About this task:
Could the records be returned exactly, with the pictures left out?

[Dataset items]
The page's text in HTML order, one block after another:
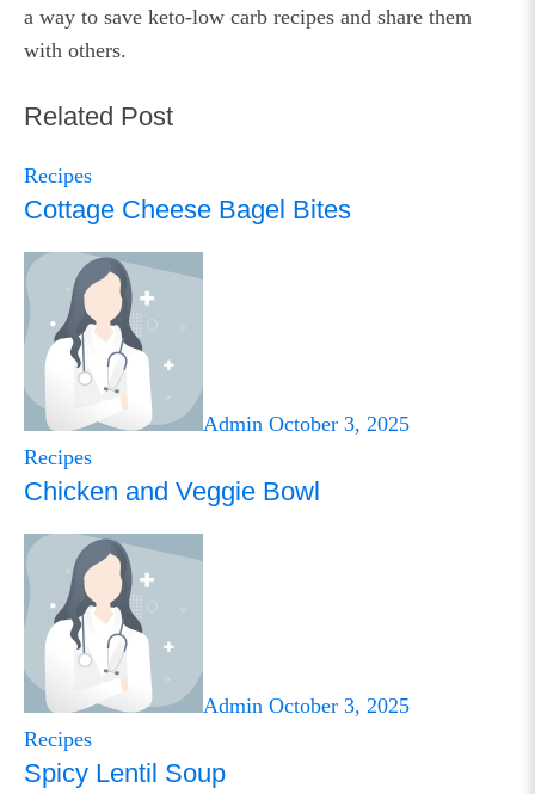
a way to save keto-low carb recipes and share them
with others.
Related Post
Recipes
Cottage Cheese Bagel Bites
Admin October 3, 2025
Recipes
Chicken and Veggie Bowl
Admin October 3, 2025
Recipes
Spicy Lentil Soup

Written solution:
The page's text in HTML order, one block after another:
a way to save keto-low carb recipes and share them
with others.
Related Post
Recipes
Cottage Cheese Bagel Bites
Admin October 3, 2025
Recipes
Chicken and Veggie Bowl
Admin October 3, 2025
Recipes
Spicy Lentil Soup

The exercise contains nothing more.